Our time in Russia was incredibly interesting, albeit quite intimidating. Let me explain. I went to Russia when I was 16. With a 13 year-old Betsey's passport. If you don't think that things can change drastically from age 13 to age 16, just ask the Russian customs agents. It took me about 20 minutes to pass into Russia (when everyone else just got a quick once-over and was let through), and by the time the ordeal was over, I had three severe-looking Russian female customs agents crowded around my passport, scrutinizing the photo, then looking back at me, then back to the photo. I was quite sure they wouldn't let me in.
But they did! I guess they figured anyone presenting a passport of a buck-toothed, acne-faced teenager with bottle cap glasses couldn't be too much of a threat. And no, I'm not going to post the photo.
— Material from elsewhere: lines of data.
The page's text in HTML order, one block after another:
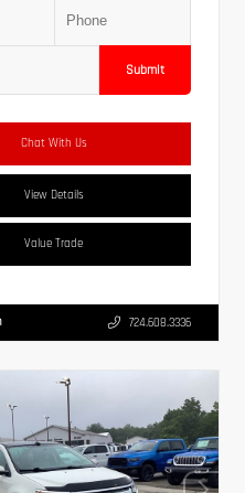
Submit
Chat With Us
View Details
Value Trade
724.608.3336

Russia is such an enigma to me; everything seems more or less familiar, but with a very unique and mysterious twist. I remember visiting the Church of Our Savior on the Spilled Blood (yes, the place with the onion towers). Stepping into this Eastern Orthodox cathedral was like stepping back in time. Again, like my trip to the Vatican, I don't have any internal photos of the church because I wanted to be respectful of the holiness of the place. Even if I had whipped out my camera, I don't think I would have had the ability to process actually taking a picture. The church had a very thick atmosphere, like the weight of history hung in the shadowed coffers. Icons of saints and Biblical stories decorated the walls, and every so often the light would catch one and you'd get the whisper of gold underneath a century of dust.
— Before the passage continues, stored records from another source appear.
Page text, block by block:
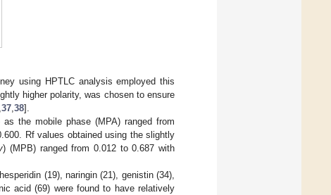
using HPTLC analysis employed this
higher polarity, was chosen to ensure
,37,38].
as the mobile phase (MPA) ranged from
Rf values obtained using the slightly
) (MPB) ranged from 0.012 to 0.687 with
(19), naringin (21), genistin (34),
acid (69) were found to have relatively
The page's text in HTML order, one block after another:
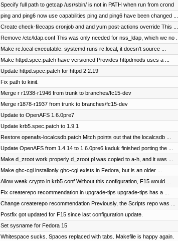
Specify full path to getcap /usr/sbin/ is not in PATH when run from crond
ping and ping6 now use capabilities ping and ping6 have been changed ...
Create check-filecaps cronjob and and yum post-actions override This ...
Remove /etc/ldap.conf This was only needed for nss_ldap, which we no ...
Make rc.local executable. systemd runs rc.local, it doesn't source ...
Make httpd.spec.patch have versioned Provides httpdmods uses a ...
Update httpd.spec.patch for httpd 2.2.19
Fix path to kinit.
Merge r r1938-r1946 from trunk to branches/fc15-dev
Merge r1878-r1937 from trunk to branches/fc15-dev
Update to OpenAFS 1.6.0pre7
Update krb5.spec.patch to 1.9.1
Restore openafs-localcsdb.patch Mitch points out that the localcsdb ...
Update OpenAFS from 1.4.14 to 1.6.0pre6 kaduk finished porting the ...
Make d_zroot work properly d_zroot.pl was copied to a-h, and it was ...
Make ghc-cgi installonly ghc-cgi exists in Fedora, but is an older ...
Allow weak crypto in krb5.conf Without this configuration, F15 would ...
Fix createrepo recommendation in upgrade-tips upgrade-tips has a ...
Change createrepo recommendation Previously, the Scripts repo was ...
Postfix got updated for F15 since last configuration update.
Set sysname for Fedora 15
Whitespace sucks. Spaces replaced with tabs. Makefile is happy again.

If you're not familiar, the church was built on the site where Tsar Alexander II was assassinated in 1855. The patch of cobblestone road on which he died is still there, squared off by ropes. They built the church around it to commemorate the tsar, and it was completed in 1907. Super cool, huh?
The Church of Our Savior on the Spilled Blood |
I vividly remember our trip to the Winter Palace and Summer Palace, formerly belonging to the Romanov family (for those of us little girls who grew up loving the movie Anastasia, this part of the trip was AMAZING). Although the Romanov story ended very tragically, I cannot deny that, while strolling along the manicured gardens of the Peterhof Palace and through the hardwood, gold-crested rooms of the royal homes, I felt a twinge of anger that this sort of wealth flourished in a time when Russia was in the throws of crushing poverty.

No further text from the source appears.